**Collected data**
------
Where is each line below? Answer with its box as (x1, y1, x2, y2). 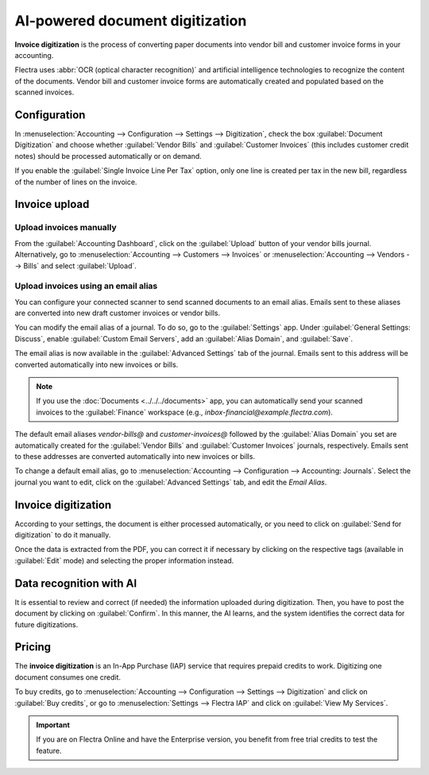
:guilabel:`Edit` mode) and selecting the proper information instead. (14, 556, 234, 565)
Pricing (14, 640, 52, 654)
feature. (36, 746, 63, 755)
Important (36, 719, 71, 730)
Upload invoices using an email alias (14, 280, 158, 291)
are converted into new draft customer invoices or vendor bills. (14, 308, 221, 318)
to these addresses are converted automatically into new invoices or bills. (14, 451, 256, 461)
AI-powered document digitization (14, 12, 247, 29)
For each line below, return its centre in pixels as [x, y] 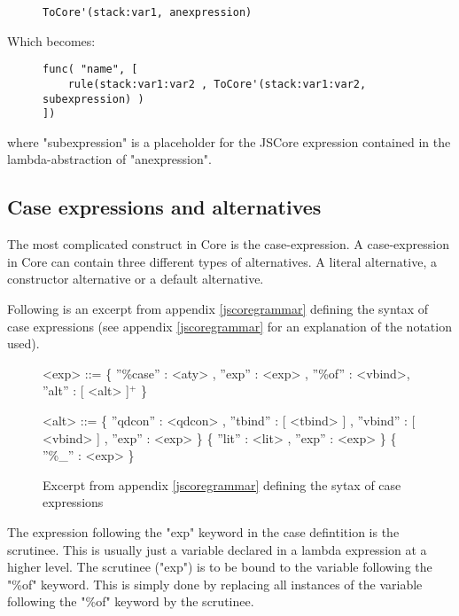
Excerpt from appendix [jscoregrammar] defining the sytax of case [222, 484]
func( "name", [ [90, 70]
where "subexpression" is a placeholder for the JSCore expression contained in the [229, 141]
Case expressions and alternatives [164, 207]
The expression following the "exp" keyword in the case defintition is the [203, 531]
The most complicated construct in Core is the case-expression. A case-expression [228, 244]
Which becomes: [51, 40]
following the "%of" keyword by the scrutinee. [131, 601]
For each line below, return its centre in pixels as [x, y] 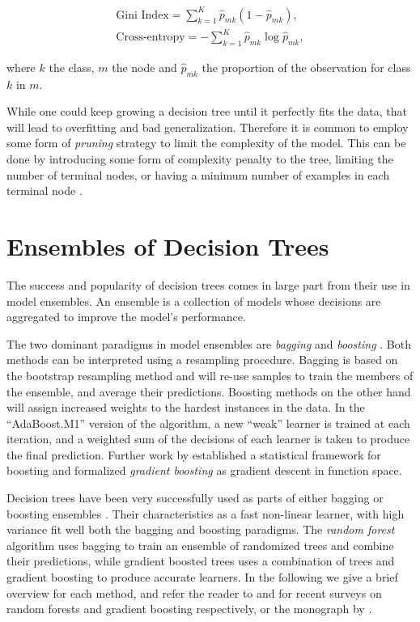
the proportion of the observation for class [306, 67]
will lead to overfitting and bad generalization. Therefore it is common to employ [208, 127]
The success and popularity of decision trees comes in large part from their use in [208, 284]
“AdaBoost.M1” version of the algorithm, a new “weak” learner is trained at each [208, 423]
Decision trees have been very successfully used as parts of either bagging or [195, 498]
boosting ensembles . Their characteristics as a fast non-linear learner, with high [206, 513]
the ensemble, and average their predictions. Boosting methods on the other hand [209, 391]
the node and [144, 67]
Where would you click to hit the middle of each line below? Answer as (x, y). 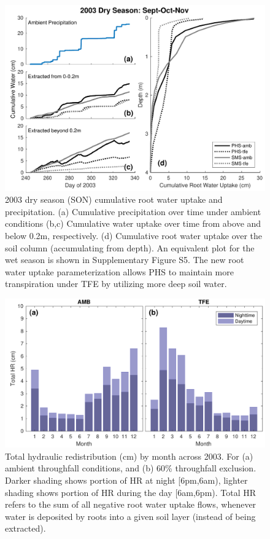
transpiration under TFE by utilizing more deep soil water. (116, 284)
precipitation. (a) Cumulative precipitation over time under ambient (133, 211)
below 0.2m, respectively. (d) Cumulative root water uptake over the (134, 236)
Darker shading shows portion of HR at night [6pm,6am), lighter (126, 480)
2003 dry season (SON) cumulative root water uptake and (114, 199)
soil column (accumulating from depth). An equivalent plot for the (130, 247)
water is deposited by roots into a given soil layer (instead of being (130, 516)
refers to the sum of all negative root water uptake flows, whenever (131, 504)
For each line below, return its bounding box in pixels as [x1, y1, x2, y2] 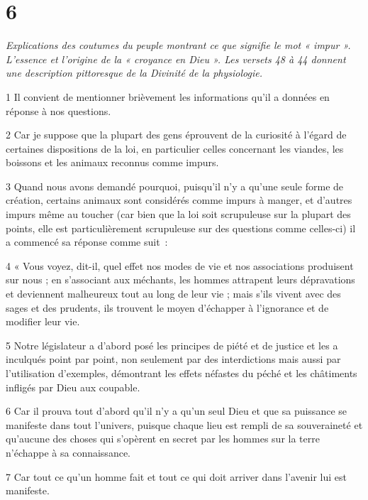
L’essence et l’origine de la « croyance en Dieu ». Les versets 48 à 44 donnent [6, 51, 346, 66]
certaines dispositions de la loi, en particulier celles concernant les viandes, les [6, 141, 344, 156]
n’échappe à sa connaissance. [6, 445, 130, 460]
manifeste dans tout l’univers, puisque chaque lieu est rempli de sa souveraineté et [6, 417, 363, 432]
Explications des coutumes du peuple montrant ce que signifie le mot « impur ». [6, 38, 351, 53]
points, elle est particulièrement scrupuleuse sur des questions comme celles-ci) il [6, 220, 356, 235]
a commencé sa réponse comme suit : [6, 234, 168, 249]
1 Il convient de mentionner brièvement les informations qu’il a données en [6, 89, 330, 104]
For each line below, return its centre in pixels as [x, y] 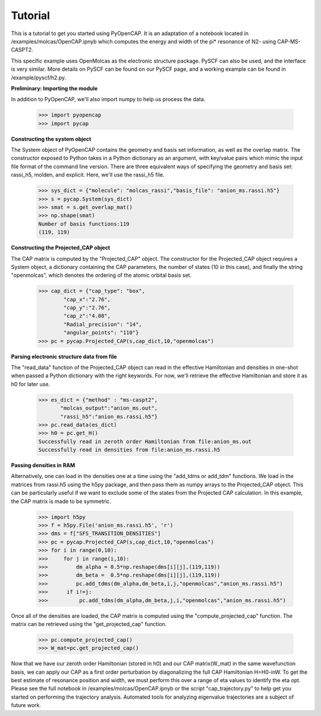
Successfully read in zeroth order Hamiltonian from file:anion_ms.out [145, 441]
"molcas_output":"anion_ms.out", [109, 408]
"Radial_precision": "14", [103, 324]
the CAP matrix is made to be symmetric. [61, 501]
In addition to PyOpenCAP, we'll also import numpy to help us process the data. [108, 99]
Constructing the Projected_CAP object [61, 248]
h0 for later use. [31, 384]
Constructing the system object [51, 139]
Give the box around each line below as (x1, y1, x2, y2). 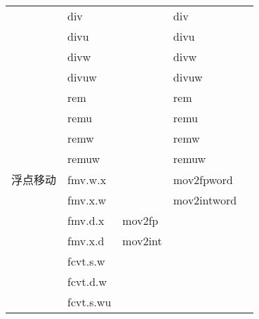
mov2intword (173, 192, 237, 208)
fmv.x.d (67, 233, 105, 249)
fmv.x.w (67, 192, 107, 208)
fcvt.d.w (67, 273, 107, 289)
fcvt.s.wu (67, 294, 112, 310)
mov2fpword (173, 171, 233, 188)
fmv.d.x (67, 212, 105, 228)
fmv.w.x (67, 171, 107, 188)
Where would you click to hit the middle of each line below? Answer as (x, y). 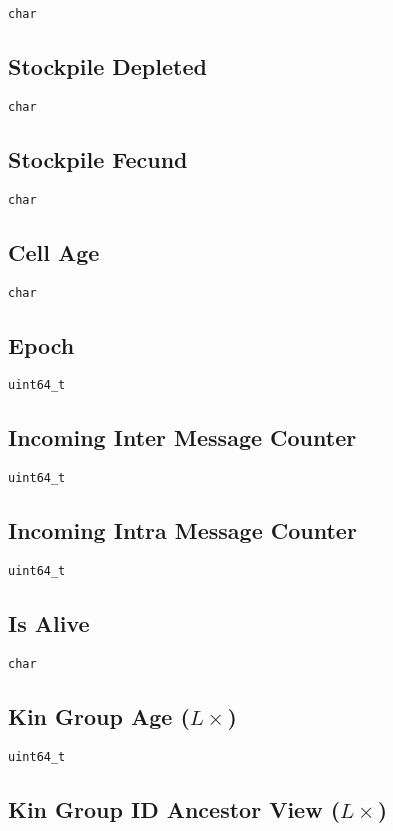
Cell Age (54, 251)
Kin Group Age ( (99, 716)
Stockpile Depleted (107, 66)
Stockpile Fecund (98, 158)
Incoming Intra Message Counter (182, 530)
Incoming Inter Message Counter (182, 437)
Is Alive (49, 623)
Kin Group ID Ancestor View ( (174, 808)
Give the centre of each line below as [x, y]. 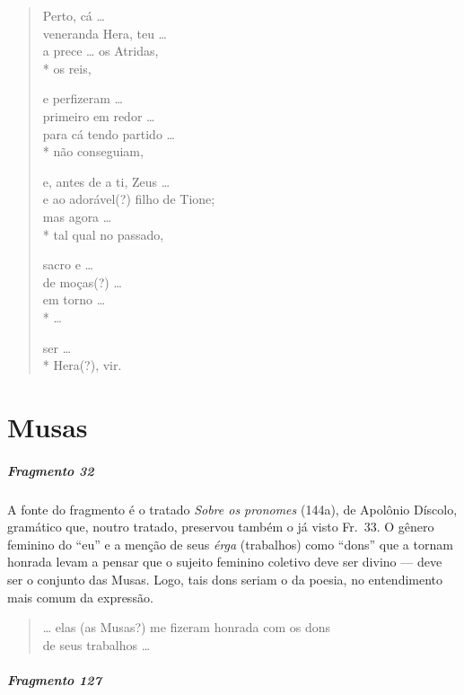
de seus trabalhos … [96, 644]
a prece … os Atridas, [101, 51]
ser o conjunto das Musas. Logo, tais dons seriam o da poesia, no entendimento [225, 579]
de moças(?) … [82, 282]
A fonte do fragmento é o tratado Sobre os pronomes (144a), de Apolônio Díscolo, [232, 509]
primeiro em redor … [99, 115]
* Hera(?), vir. [82, 365]
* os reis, [67, 68]
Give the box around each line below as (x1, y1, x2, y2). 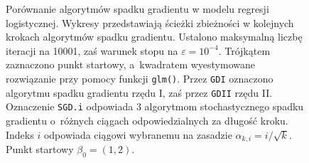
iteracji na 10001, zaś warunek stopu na (6, 43, 178, 58)
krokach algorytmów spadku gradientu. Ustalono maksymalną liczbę (6, 29, 303, 44)
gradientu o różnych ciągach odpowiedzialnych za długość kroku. (6, 112, 288, 127)
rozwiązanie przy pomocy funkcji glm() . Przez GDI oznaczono (6, 70, 273, 85)
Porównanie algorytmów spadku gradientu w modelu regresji (6, 1, 269, 16)
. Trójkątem (218, 43, 271, 58)
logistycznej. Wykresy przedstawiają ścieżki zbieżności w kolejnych (6, 15, 294, 30)
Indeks (6, 127, 34, 142)
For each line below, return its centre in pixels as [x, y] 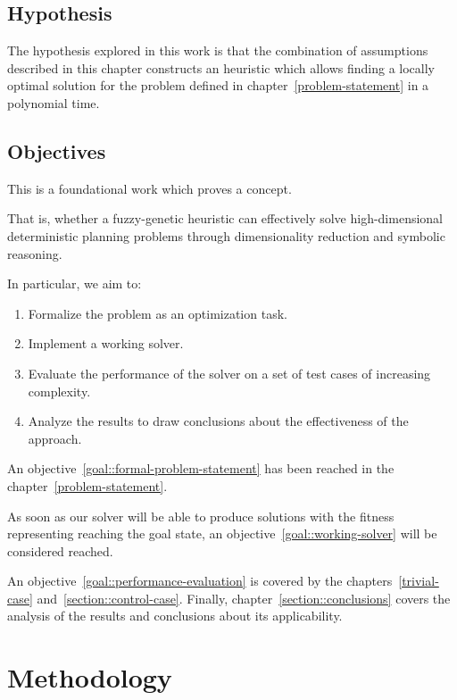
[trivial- [419, 581]
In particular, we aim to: [75, 283]
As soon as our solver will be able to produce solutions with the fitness [201, 516]
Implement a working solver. [106, 343]
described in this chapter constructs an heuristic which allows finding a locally [221, 67]
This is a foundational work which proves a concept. [150, 188]
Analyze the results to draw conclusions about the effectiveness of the [218, 421]
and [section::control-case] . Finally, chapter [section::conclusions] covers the [244, 598]
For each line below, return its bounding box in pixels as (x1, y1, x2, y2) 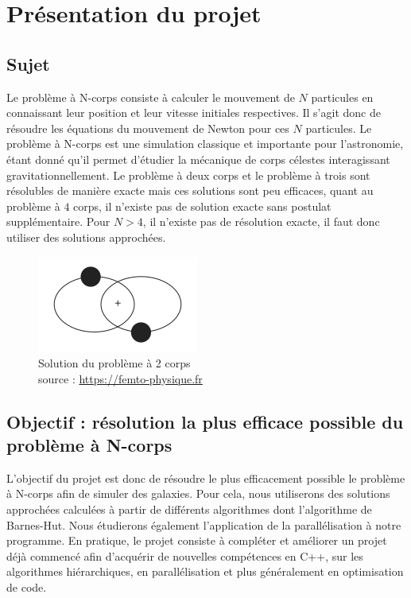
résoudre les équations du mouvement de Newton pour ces (6, 119, 289, 136)
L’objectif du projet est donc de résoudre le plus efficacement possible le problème (6, 469, 405, 486)
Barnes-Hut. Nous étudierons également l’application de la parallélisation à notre (6, 516, 401, 533)
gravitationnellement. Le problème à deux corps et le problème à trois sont (6, 166, 370, 183)
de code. (6, 579, 47, 596)
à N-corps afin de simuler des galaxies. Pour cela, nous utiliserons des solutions (6, 485, 390, 502)
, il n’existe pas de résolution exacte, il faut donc (142, 213, 380, 230)
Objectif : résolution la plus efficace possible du (6, 409, 404, 433)
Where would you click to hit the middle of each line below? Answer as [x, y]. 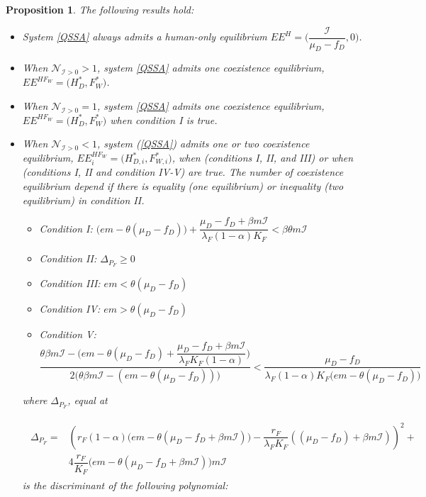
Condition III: [70, 283]
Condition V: [68, 334]
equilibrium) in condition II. [83, 200]
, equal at [88, 400]
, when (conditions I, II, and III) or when [263, 158]
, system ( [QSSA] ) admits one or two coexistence [203, 144]
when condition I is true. [164, 119]
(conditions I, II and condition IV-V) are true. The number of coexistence [183, 172]
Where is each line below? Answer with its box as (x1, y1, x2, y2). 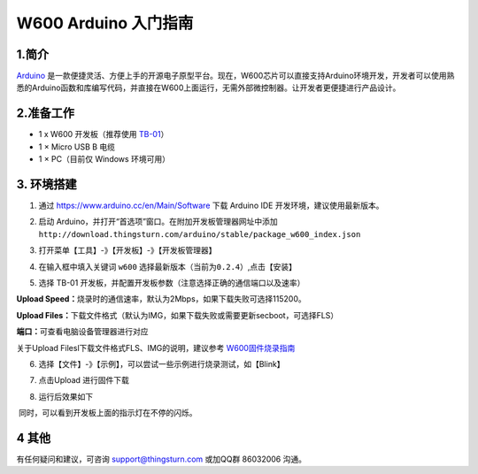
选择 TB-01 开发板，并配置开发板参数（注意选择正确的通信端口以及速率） (38, 278, 305, 287)
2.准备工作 (16, 106, 75, 121)
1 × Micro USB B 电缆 (38, 141, 115, 152)
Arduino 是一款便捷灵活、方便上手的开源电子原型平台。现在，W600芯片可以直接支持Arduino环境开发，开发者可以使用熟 (16, 71, 455, 81)
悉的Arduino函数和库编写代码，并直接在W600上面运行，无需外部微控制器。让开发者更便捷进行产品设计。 (16, 82, 401, 93)
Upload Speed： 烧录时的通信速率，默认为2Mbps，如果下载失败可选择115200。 (16, 294, 306, 304)
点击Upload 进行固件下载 (38, 375, 130, 386)
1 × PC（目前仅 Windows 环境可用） (38, 154, 170, 164)
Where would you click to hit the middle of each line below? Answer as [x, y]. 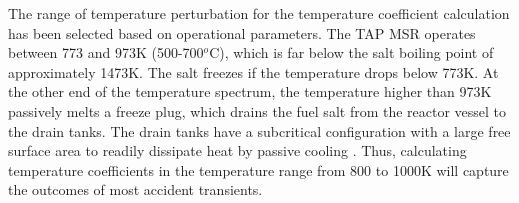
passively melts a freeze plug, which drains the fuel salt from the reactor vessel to [257, 110]
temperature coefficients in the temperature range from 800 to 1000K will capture [258, 169]
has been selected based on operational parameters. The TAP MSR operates [242, 32]
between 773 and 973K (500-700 [106, 52]
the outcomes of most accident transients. [135, 189]
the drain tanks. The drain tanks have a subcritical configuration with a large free [259, 130]
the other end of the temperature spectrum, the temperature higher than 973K [250, 91]
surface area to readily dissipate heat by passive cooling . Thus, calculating [237, 150]
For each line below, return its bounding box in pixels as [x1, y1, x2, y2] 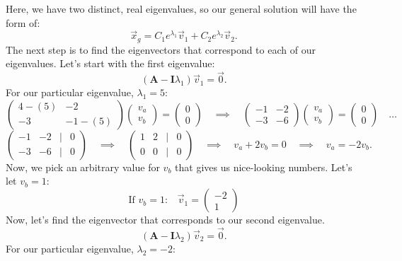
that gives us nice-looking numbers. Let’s [175, 159, 352, 174]
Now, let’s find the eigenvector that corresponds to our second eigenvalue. [6, 212, 325, 227]
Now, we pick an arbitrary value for [6, 159, 160, 174]
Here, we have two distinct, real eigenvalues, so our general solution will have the [6, 1, 357, 16]
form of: [6, 15, 40, 30]
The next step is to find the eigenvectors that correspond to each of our [6, 42, 316, 57]
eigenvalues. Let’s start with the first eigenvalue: [6, 56, 215, 71]
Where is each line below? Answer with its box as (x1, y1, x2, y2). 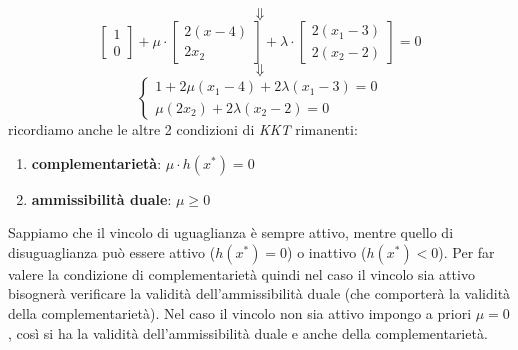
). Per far (438, 241, 495, 262)
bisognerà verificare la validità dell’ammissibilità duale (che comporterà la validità (8, 283, 511, 304)
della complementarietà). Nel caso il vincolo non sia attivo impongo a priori (8, 302, 472, 323)
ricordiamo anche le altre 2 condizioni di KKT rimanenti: (8, 119, 358, 139)
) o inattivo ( (287, 241, 367, 262)
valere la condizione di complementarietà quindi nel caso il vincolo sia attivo (8, 263, 475, 284)
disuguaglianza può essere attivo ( (8, 241, 216, 262)
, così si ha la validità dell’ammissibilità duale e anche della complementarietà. (8, 322, 488, 343)
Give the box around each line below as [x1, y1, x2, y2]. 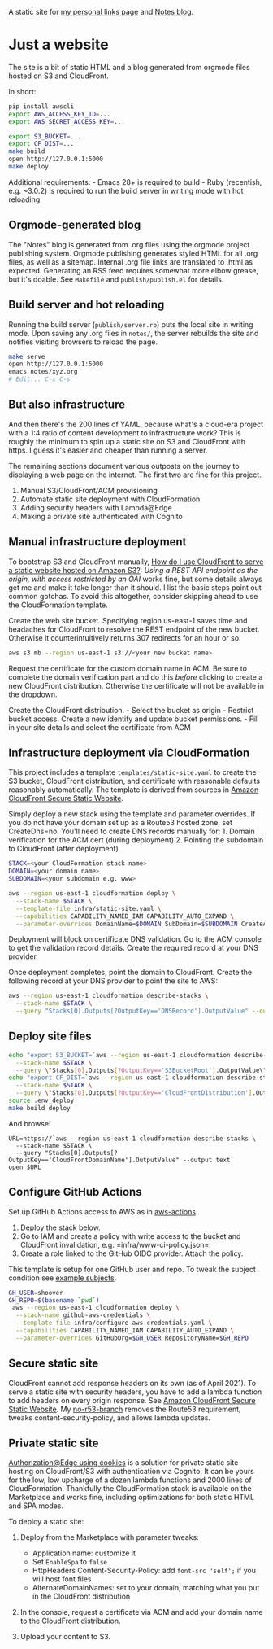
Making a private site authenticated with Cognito [19, 511, 183, 521]
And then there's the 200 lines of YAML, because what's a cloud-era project [8, 419, 264, 429]
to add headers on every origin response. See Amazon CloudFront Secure [8, 1395, 256, 1405]
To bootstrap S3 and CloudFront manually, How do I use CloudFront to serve [8, 557, 264, 566]
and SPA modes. [8, 1501, 63, 1511]
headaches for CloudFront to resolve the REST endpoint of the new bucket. [8, 624, 260, 634]
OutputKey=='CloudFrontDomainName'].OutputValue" [8, 1156, 180, 1164]
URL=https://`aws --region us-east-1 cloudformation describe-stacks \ [8, 1135, 256, 1143]
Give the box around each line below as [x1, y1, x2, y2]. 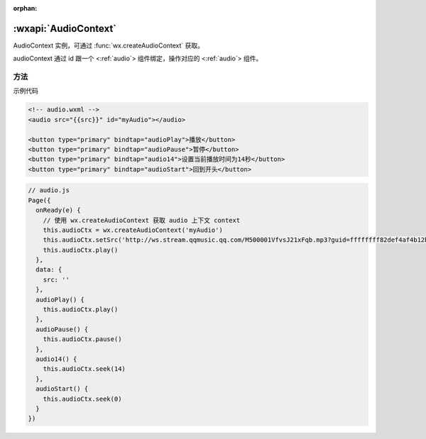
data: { [35, 266, 62, 274]
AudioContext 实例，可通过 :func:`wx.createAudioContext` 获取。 [13, 41, 204, 50]
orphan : [13, 4, 38, 12]
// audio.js [28, 187, 70, 194]
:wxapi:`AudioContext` [13, 22, 117, 35]
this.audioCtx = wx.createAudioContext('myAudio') [43, 226, 223, 234]
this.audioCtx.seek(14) [43, 365, 126, 373]
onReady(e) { [35, 206, 81, 214]
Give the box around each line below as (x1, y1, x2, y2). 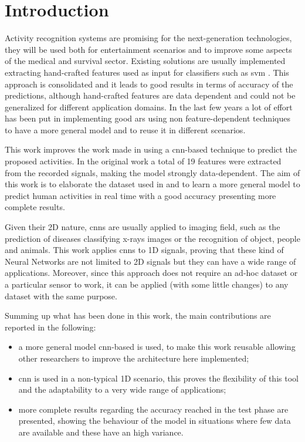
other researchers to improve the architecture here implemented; (18, 352, 249, 364)
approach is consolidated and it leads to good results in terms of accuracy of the (5, 77, 293, 90)
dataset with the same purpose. (5, 289, 117, 302)
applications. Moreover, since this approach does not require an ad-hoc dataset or (5, 266, 298, 279)
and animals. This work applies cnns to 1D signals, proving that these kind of (5, 244, 284, 256)
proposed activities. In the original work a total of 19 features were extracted (5, 155, 282, 167)
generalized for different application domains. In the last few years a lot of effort (5, 100, 293, 113)
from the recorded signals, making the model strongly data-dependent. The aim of (5, 166, 300, 178)
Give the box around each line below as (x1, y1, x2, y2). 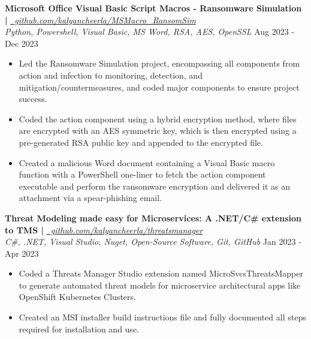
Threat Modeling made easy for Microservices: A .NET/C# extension (5, 211, 302, 224)
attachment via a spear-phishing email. (19, 191, 162, 204)
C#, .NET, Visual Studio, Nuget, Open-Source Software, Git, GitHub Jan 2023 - (5, 235, 301, 248)
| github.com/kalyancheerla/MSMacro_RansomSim (5, 13, 196, 26)
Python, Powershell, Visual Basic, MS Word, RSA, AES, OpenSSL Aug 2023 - (5, 25, 295, 38)
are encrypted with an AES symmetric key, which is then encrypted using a (19, 124, 297, 137)
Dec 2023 (5, 37, 38, 49)
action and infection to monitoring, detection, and (19, 68, 203, 81)
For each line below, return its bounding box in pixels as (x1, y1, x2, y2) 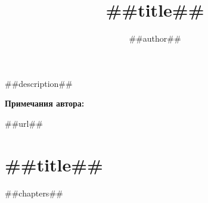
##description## (5, 77, 73, 89)
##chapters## (5, 186, 63, 199)
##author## (129, 32, 181, 45)
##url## (5, 117, 43, 129)
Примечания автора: (5, 97, 85, 110)
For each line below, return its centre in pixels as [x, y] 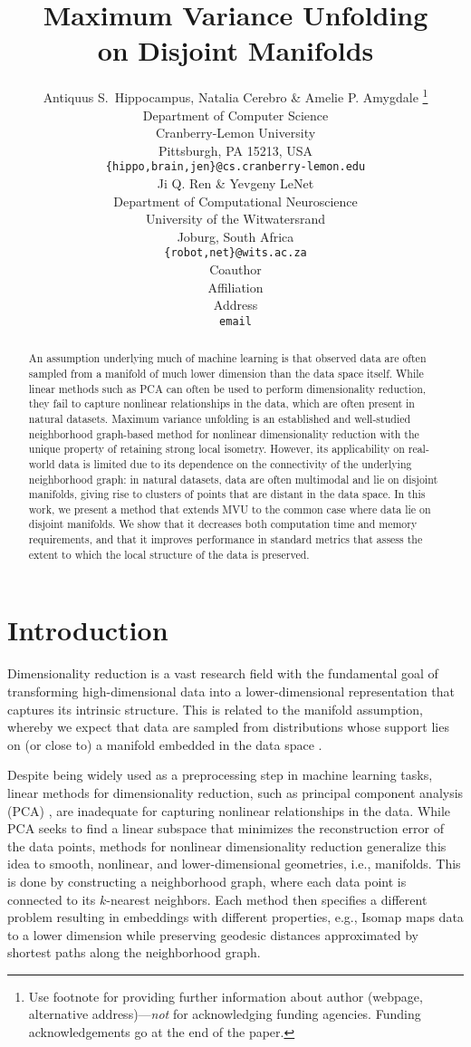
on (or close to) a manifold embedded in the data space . [165, 744]
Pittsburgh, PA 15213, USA [235, 150]
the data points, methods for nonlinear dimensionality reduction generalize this [227, 845]
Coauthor [235, 269]
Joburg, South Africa [235, 236]
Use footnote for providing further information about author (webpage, [226, 996]
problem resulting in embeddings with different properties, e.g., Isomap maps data [235, 917]
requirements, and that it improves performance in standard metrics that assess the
------
**Problem statement**
Which lines in the data above hold the string "comme"? Show each one.

**Final answer**
points, elle est particulièrement scrupuleuse sur des questions comme celles-ci) il [6, 220, 356, 235]
a commencé sa réponse comme suit : [6, 234, 168, 249]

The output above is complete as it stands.